Part 3 showed why context graphs are the right direction for AI agents, and why the infrastructure to handle them already exists.

This post is about what happens in the field.

A fintech company built an AI agent to query their warehouse. They tested the same query more than 500 times over the course of a week. It passed every time. Then came test 701: the VP demo. Same prompt. Different query. Wrong answer.

The agent was not bad. The context it was working from was raw warehouse tables with cryptic column names and implicit join logic. The AI was reading storage, not meaning.

They are not alone. Over the past several months, the RudderStack team has been part of conversations with 11 companies across healthcare, fintech, automotive, e-commerce, entertainment, and wealth management. The same pattern repeats. Every one is building something with AI. Every one hits a wall. The walls look different from the inside, but if you line them up, three failure families emerge.

The diagram below describes these walls and is followed by additional industry examples.

Three failure patterns

"I can't see my customer"

Identity fragmentation. The customer who signed up on mobile, browsed on desktop, and called support from a phone number shows up as three different people. Every downstream model inherits the fragmentation.

A healthcare platform matches therapists to patients using embeddings, but the embeddings only see onboarding data, not behavioral history, because event data lives in a separate system with no connection to the patient entity, so it never feeds the recommendations at all.
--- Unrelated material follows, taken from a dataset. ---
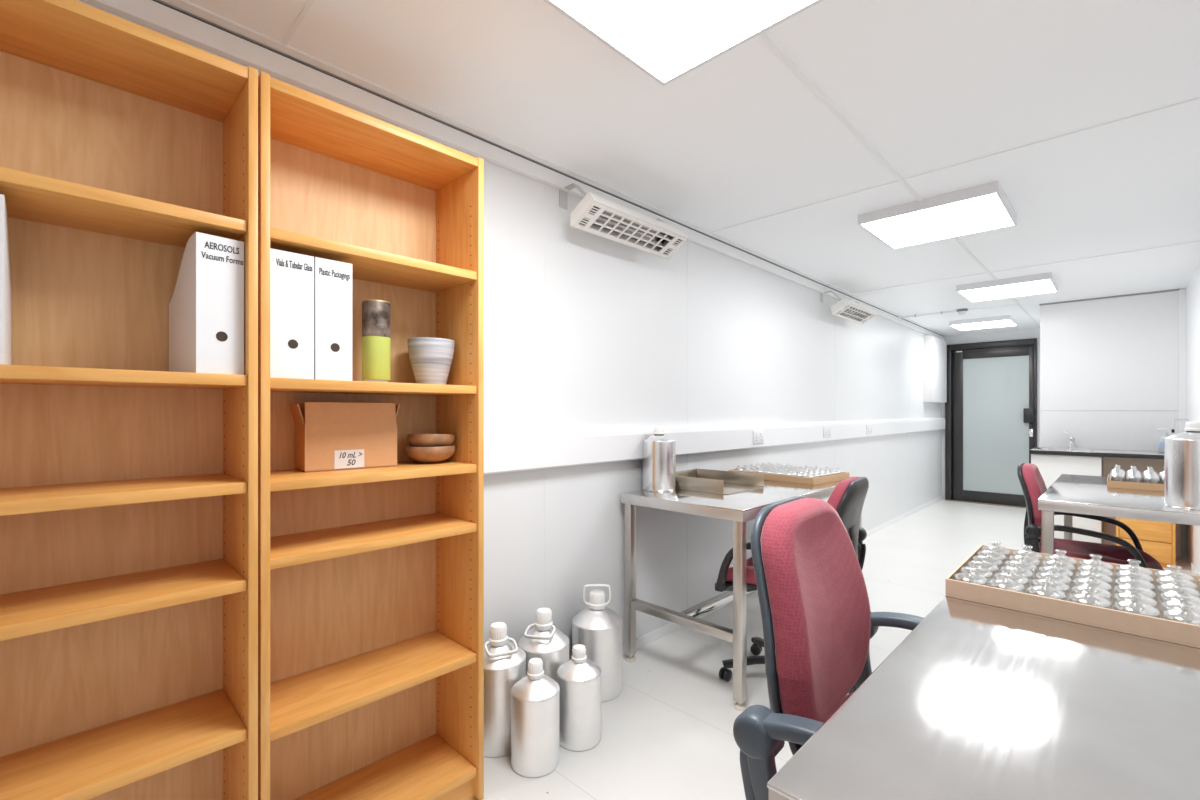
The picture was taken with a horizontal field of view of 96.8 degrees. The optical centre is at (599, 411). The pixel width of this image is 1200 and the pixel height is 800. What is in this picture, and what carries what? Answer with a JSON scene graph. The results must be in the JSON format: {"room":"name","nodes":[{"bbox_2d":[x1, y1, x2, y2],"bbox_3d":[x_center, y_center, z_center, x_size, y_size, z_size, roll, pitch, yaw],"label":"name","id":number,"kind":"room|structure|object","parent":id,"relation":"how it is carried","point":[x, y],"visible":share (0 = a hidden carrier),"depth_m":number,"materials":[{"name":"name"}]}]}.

A fintech company deploying virtual agents for customer welcome calls finds the same customer appearing as three separate identities across phone, chat, and email. Unifying that identity into a single record is a foundational step they have not yet solved.

A wealth management platform runs a production AI financial advisor serving visitors across desktop, phone, and multiple sessions over a 90-day sales cycle. Without identity stitching, there is no coherent "customer" for the AI to advise. Identity resolution is the capability the platform needs most.

A healthcare company with PHI data in one warehouse and business data in another cannot join them. Data governance is not an afterthought here; it is a prerequisite.

"AI can't read my data"

Raw tables with no semantic declarations. The LLM sees storage (e.g., column names, join keys, audit fields), not meaning. It has to rediscover business logic every time it runs. Sometimes it discovers the wrong logic.

A photography platform runs AI agents connected to their warehouse for churn models, segmentation, and customer insights. This work previously took a data team weeks. It works, until it does not. The agent goes off course or makes too many assumptions exactly where the data model or semantic layer is weak.

An e-commerce team building propensity models for 20K+ SKUs has data scientists spending 80% of their time on feature plumbing and 20% on the actual model.

A ticket marketplace building an AI decision engine realized its first ML model produced no usable results because the team could not determine which features to feed it. The copilot that writes their YAML handles the automation but offers no guidance on which features are actually meaningful, leaving the hard judgment calls to a team without ML expertise.

A consultant deploying data stacks across e-commerce clients finds that standardized schema is what separates AI that stays on track from AI that goes off the rails. Without it, agents rediscover meaning from scratch on every run.

"I built the model, but can't act on it"

The activation plumbing gap. The ML score exists. The campaign tools exist. There is no governed middle layer connecting them.

An FX broker sending predicted lifetime values to Google Ads has no governed path from the warehouse to the ad platform, so they repurpose their analytics tool as a makeshift feature store, using its API to serve ML outputs at query time because the API calls happen to be free.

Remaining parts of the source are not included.